*TASK OBJECTIVE:* Nothing in the entries may change when you repeat them, and no images may appear.

*DATA EXTRACT:*
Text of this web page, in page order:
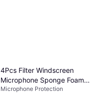
4Pcs Filter Windscreen
Microphone Sponge Foam
Cover
Microphone Protection
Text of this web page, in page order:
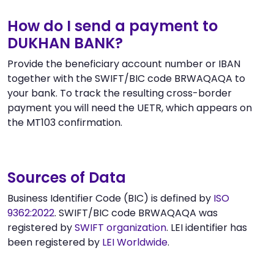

*ANSWER SPACE:*
Text of this web page, in page order:
4Pcs Filter Windscreen
Microphone Sponge Foam
Cover
Microphone Protection
Text of this web page, in page order:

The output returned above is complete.